Nang pasimula ay nilalang ng Diyos ang langit at ang lupa.


In [59]:
from transformers import MarianMTModel, MarianTokenizer

# Tagalog ↔ English
tl_en_model_name = "Helsinki-NLP/opus-mt-tl-en"
en_tl_model_name = "Helsinki-NLP/opus-mt-en-tl"

tl_en_tokenizer = MarianTokenizer.from_pretrained(tl_en_model_name)
tl_en_model = MarianMTModel.from_pretrained(tl_en_model_name)

en_tl_tokenizer = MarianTokenizer.from_pretrained(en_tl_model_name)
en_tl_model = MarianMTModel.from_pretrained(en_tl_model_name)

# Cebuano ↔ English
ceb_en_model_name = "Helsinki-NLP/opus-mt-ceb-en"
en_ceb_model_name = "Helsinki-NLP/opus-mt-en-ceb"

ceb_en_tokenizer = MarianTokenizer.from_pretrained(ceb_en_model_name)
ceb_en_model = MarianMTModel.from_pretrained(ceb_en_model_name)

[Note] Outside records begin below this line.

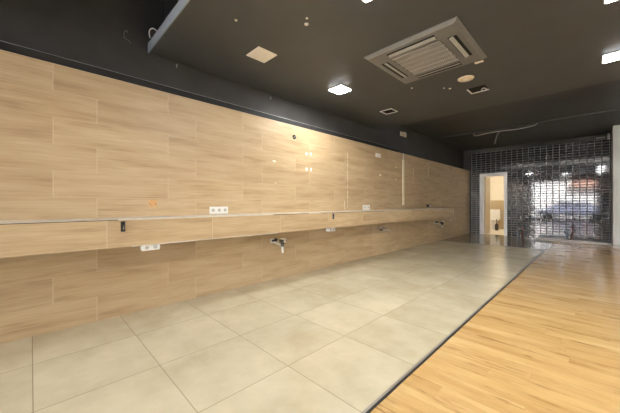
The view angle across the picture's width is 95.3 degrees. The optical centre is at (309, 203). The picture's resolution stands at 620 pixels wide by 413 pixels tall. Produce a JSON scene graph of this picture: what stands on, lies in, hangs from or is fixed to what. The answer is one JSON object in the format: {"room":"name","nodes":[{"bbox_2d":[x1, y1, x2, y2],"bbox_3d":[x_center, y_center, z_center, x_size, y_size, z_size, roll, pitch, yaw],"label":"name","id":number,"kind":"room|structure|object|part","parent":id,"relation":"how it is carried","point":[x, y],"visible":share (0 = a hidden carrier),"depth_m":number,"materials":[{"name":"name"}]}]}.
{"room":"empty shop","nodes":[
{"label":"empty shop","id":0,"kind":"room"},
{"bbox_2d":[164,0,178,19],"bbox_3d":[0.723,-2.050,0.834,0.080,0.660,6.600,0,0,-45],"label":"ceiling","id":1,"kind":"structure","parent":0,"point":[169,5],"depth_m":3.06,"materials":[{"name":"black paint"}]},
{"bbox_2d":[0,0,463,168],"bbox_3d":[0.994,-0.615,5.824,12.800,3.530,0.120,0,0,-45],"label":"wall","id":2,"kind":"structure","parent":0,"point":[91,32],"depth_m":2.95,"materials":[{"name":"black paint"}]},
{"bbox_2d":[400,131,406,136],"bbox_3d":[2.325,-1.730,7.037,0.300,0.120,0.025,0,0,-45],"label":"plate","id":3,"kind":"object","parent":2,"relation":"attached to","point":[403,134],"visible":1,"depth_m":7.02,"materials":[{"name":"beige plastic"}]},
{"bbox_2d":[0,50,469,343],"bbox_3d":[1.106,-0.013,5.710,12.800,2.325,0.200,0,0,-45],"label":"wall","id":4,"kind":"structure","parent":0,"point":[75,143],"depth_m":2.94,"materials":[{"name":"brown wood"}]},
{"bbox_2d":[149,200,156,206],"bbox_3d":[-1.606,-0.002,2.886,0.072,0.076,0.008,0,0,-45],"label":"plate","id":5,"kind":"object","parent":4,"relation":"attached to","point":[152,203],"visible":1,"depth_m":2.88,"materials":[{"name":"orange wood"}]},
{"bbox_2d":[0,40,398,151],"bbox_3d":[-0.676,-1.206,3.814,7.600,0.068,0.021,0,0,-45],"label":"trim","id":6,"kind":"structure","parent":4,"relation":"attached to","point":[6,46],"depth_m":2.88,"materials":[{"name":"grey metal"}]},
{"bbox_2d":[209,207,227,213],"bbox_3d":[-1.097,0.085,3.384,0.229,0.076,0.014,0,0,-45],"label":"socket","id":7,"kind":"object","parent":4,"relation":"attached to","point":[212,210],"visible":1,"depth_m":3.38,"materials":[{"name":"white plastic"}]},
{"bbox_2d":[0,208,453,257],"bbox_3d":[0.333,0.250,4.516,10.022,0.242,0.412,0,0,-45],"label":"wall ledge","id":8,"kind":"object","parent":4,"relation":"attached to","point":[18,238],"depth_m":2.62,"materials":[{"name":"brown wood"}]},
{"bbox_3d":[-1.567,0.194,2.372,0.032,0.086,0.032,0,0,-45],"label":"black bracket","id":9,"kind":"part","parent":8,"relation":"part of","materials":[{"name":"black metal"}]},
{"bbox_2d":[140,244,159,250],"bbox_3d":[-1.454,0.395,2.572,0.148,0.056,0.064,0,0,-45],"label":"socket","id":10,"kind":"object","parent":8,"relation":"attached to","point":[156,246],"visible":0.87,"depth_m":2.55,"materials":[{"name":"white plastic"}]},
{"bbox_3d":[0.316,0.139,4.530,10.016,0.018,0.368,0,0,-45],"label":"panel","id":11,"kind":"part","parent":8,"relation":"part of","materials":[{"name":"beige wood"}]},
{"bbox_2d":[270,238,285,252],"bbox_3d":[-0.431,0.572,3.881,0.256,0.200,0.075,0,0,37],"label":"mixer tap","id":12,"kind":"object","parent":4,"relation":"attached to","point":[282,241],"visible":1,"depth_m":3.83,"materials":[{"name":"metal"}]},
{"bbox_2d":[347,152,347,208],"bbox_3d":[0.686,-0.419,5.154,0.052,1.028,0.008,0,0,-45],"label":"glue line","id":13,"kind":"object","parent":4,"relation":"attached to","point":[347,152],"visible":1,"depth_m":5.15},
{"bbox_2d":[363,205,369,209],"bbox_3d":[1.107,0.079,5.561,0.207,0.081,0.014,0,0,-45],"label":"double socket","id":14,"kind":"object","parent":4,"relation":"attached to","point":[365,207],"visible":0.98,"depth_m":5.56,"materials":[{"name":"white plastic"}]},
{"bbox_2d":[402,154,404,204],"bbox_3d":[2.195,-0.568,6.636,0.080,1.205,0.018,0,0,-45],"label":"duct","id":15,"kind":"object","parent":4,"relation":"attached to","point":[403,160],"visible":1,"depth_m":6.62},
{"bbox_2d":[434,221,443,227],"bbox_3d":[3.595,0.585,7.858,0.256,0.200,0.075,0,0,37],"label":"mixer tap","id":16,"kind":"object","parent":4,"relation":"attached to","point":[436,222],"visible":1,"depth_m":7.82,"materials":[{"name":"metal"}]},
{"bbox_2d":[0,233,619,412],"bbox_3d":[3.425,1.110,3.363,12.800,0.080,6.400,0,0,-45],"label":"floor","id":17,"kind":"structure","parent":0,"point":[335,338],"depth_m":2.14,"materials":[{"name":"beige tile"}]},
{"bbox_2d":[361,250,544,412],"bbox_3d":[1.851,1.109,2.992,10.040,0.083,0.029,0,0,-45],"label":"threshold strip","id":18,"kind":"object","parent":17,"relation":"on","point":[417,365],"visible":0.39,"depth_m":1.99,"materials":[{"name":"grey metal"}]},
{"bbox_2d":[441,240,543,249],"bbox_3d":[4.608,1.109,7.363,0.029,0.083,2.370,0,0,-45],"label":"threshold strip","id":19,"kind":"object","parent":17,"relation":"on","point":[441,240],"visible":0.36,"depth_m":7.28,"materials":[{"name":"metal"}]},
{"bbox_2d":[536,236,611,244],"bbox_3d":[7.408,1.038,7.982,0.639,0.065,1.526,0,0,-45],"label":"stone platform","id":20,"kind":"object","parent":17,"relation":"on","point":[545,238],"visible":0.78,"depth_m":7.82,"materials":[{"name":"grey stone"}]},
{"bbox_2d":[564,226,572,238],"bbox_3d":[7.289,0.815,7.958,0.124,0.382,0.196,0,0,-45],"label":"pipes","id":21,"kind":"object","parent":20,"relation":"on","point":[569,236],"visible":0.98,"depth_m":7.93,"materials":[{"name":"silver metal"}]},
{"bbox_2d":[150,0,619,129],"bbox_3d":[2.208,-1.670,2.301,4.565,0.100,6.600,0,0,-45],"label":"ceiling","id":22,"kind":"structure","parent":0,"point":[532,48],"depth_m":2.95,"materials":[{"name":"brown paint"}]},
{"bbox_2d":[148,0,189,52],"bbox_3d":[0.580,-1.670,0.692,0.012,0.100,6.600,0,0,-45],"label":"fascia","id":23,"kind":"object","parent":22,"relation":"attached to","point":[181,4],"visible":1,"depth_m":2.60,"materials":[{"name":"grey metal"}]},
{"bbox_2d":[246,46,276,62],"bbox_3d":[-0.527,-1.615,3.075,0.243,0.010,0.240,0,0,-45],"label":"cover","id":24,"kind":"object","parent":22,"relation":"attached to","point":[259,53],"visible":1,"depth_m":3.05,"materials":[{"name":"beige plastic"}]},
{"bbox_2d":[328,85,351,93],"bbox_3d":[0.425,-1.613,4.009,0.236,0.014,0.236,0,0,-45],"label":"recessed light","id":25,"kind":"object","parent":22,"relation":"in","point":[339,89],"visible":1,"depth_m":3.98,"materials":[{"name":"white plastic"}]},
{"bbox_2d":[380,108,397,114],"bbox_3d":[1.387,-1.616,4.964,0.230,0.008,0.230,0,0,-45],"label":"cutout","id":26,"kind":"object","parent":22,"relation":"attached to","point":[388,111],"visible":1,"depth_m":4.97,"materials":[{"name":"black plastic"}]},
{"bbox_2d":[364,16,486,83],"bbox_3d":[1.272,-1.598,3.116,0.956,0.046,0.956,0,0,-45],"label":"air conditioner","id":27,"kind":"object","parent":22,"relation":"attached to","point":[447,45],"visible":1,"depth_m":3.00,"materials":[{"name":"grey plastic"}]},
{"bbox_2d":[392,40,457,74],"bbox_3d":[1.272,-1.587,3.116,0.522,0.011,0.512,0,0,-45],"label":"grille","id":28,"kind":"object","parent":27,"relation":"attached to","point":[436,54],"depth_m":3.09,"materials":[{"name":"beige plastic"}]},
{"bbox_2d":[458,75,473,81],"bbox_3d":[2.020,-1.612,3.661,0.190,0.016,0.190,0,0,-45],"label":"ceiling disc","id":29,"kind":"object","parent":22,"relation":"attached to","point":[468,77],"visible":1,"depth_m":3.63,"materials":[{"name":"beige plastic"}]},
{"bbox_2d":[467,85,488,93],"bbox_3d":[2.381,-1.604,4.008,0.230,0.038,0.234,0,0,-45],"label":"cutout","id":30,"kind":"object","parent":22,"relation":"attached to","point":[481,88],"visible":1,"depth_m":4.01,"materials":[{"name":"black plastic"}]},
{"bbox_2d":[602,51,619,63],"bbox_3d":[3.360,-1.613,3.087,0.236,0.014,0.236,0,0,-45],"label":"recessed light","id":31,"kind":"object","parent":22,"relation":"in","point":[613,56],"visible":1,"depth_m":3.11,"materials":[{"name":"white plastic"}]},
{"bbox_2d":[484,176,503,199],"bbox_3d":[8.143,-0.190,11.678,0.100,2.680,2.000,0,0,-45],"label":"wall","id":32,"kind":"structure","parent":0,"point":[496,182],"depth_m":11.90,"materials":[{"name":"beige paint"}]},
{"bbox_2d":[484,200,503,228],"bbox_3d":[8.103,0.470,11.639,0.012,1.200,2.000,0,0,-45],"label":"tile","id":33,"kind":"structure","parent":32,"relation":"attached to","point":[495,204],"depth_m":11.81,"materials":[{"name":"beige tile"}]},
{"bbox_2d":[484,228,503,234],"bbox_3d":[7.172,1.110,10.719,2.630,0.080,2.000,0,0,-45],"label":"floor","id":34,"kind":"structure","parent":0,"point":[500,231],"depth_m":10.42,"materials":[{"name":"beige tile"}]},
{"bbox_2d":[490,209,500,229],"bbox_3d":[7.587,0.654,11.662,0.643,0.832,0.390,0,0,-45],"label":"toilet","id":35,"kind":"object","parent":34,"relation":"on","point":[495,214],"visible":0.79,"depth_m":11.69,"materials":[{"name":"white ceramic"}]},
{"bbox_2d":[401,79,619,150],"bbox_3d":[5.870,-1.940,5.918,5.730,0.080,6.600,0,0,-45],"label":"ceiling","id":36,"kind":"structure","parent":0,"point":[605,96],"depth_m":6.55,"materials":[{"name":"black paint"}]},
{"bbox_2d":[474,123,536,143],"bbox_3d":[4.833,-1.711,7.061,0.018,0.385,1.341,0,0,-45],"label":"cable","id":37,"kind":"object","parent":36,"relation":"hanging from","point":[536,123],"visible":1,"depth_m":7.09,"materials":[{"name":"grey plastic"}]},
{"bbox_2d":[432,108,619,139],"bbox_3d":[5.909,-1.889,5.957,0.060,0.022,6.600,0,0,-45],"label":"ceiling strip","id":38,"kind":"object","parent":36,"relation":"attached to","point":[618,108],"visible":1,"depth_m":6.59,"materials":[{"name":"brown paint"}]},
{"bbox_2d":[464,134,610,240],"bbox_3d":[7.909,-0.615,8.016,0.120,3.530,6.720,0,0,-45],"label":"wall","id":39,"kind":"structure","parent":0,"point":[552,189],"depth_m":8.53,"materials":[{"name":"black metal"}]},
{"bbox_2d":[480,172,506,235],"bbox_3d":[6.500,0.015,9.882,0.782,2.110,0.803,0,0,-45],"label":"door frame","id":40,"kind":"structure","parent":39,"relation":"in","point":[486,175],"depth_m":9.87,"materials":[{"name":"white paint"}]},
{"bbox_2d":[611,125,619,245],"bbox_3d":[8.820,-0.415,6.247,1.070,2.970,2.922,0,0,-45],"label":"wall","id":41,"kind":"structure","parent":0,"point":[615,135],"depth_m":6.88,"materials":[{"name":"grey paint"}]}
]}

en_ceb_tokenizer = MarianTokenizer.from_pretrained(en_ceb_model_name)
en_ceb_model = MarianMTModel.from_pretrained(en_ceb_model_name)

print("All pivot models loaded successfully!")


All pivot models loaded successfully!


In [None]:
def translate(text, tokenizer, model):
    inputs = tokenizer(text, return_tensors="pt", padding=True, truncation=True)
    translated = model.generate(**inputs)
    return tokenizer.decode(translated[0], skip_special_tokens=True)

def tl_to_ceb(text):
    en = translate(text, tl_en_tokenizer, tl_en_model)
    ceb = translate(en, en_ceb_tokenizer, en_ceb_model)
    return ceb

def ceb_to_tl(text):
    en = translate(text, ceb_en_tokenizer, ceb_en_model)
    tl = translate(en, en_tl_tokenizer, en_tl_model)
    return tl


In [60]:
tagalog_text = "Mahal kita ngayon at magpakailanman"
cebuano_text = "Gihigugma tika karon  ug sa kahangturan"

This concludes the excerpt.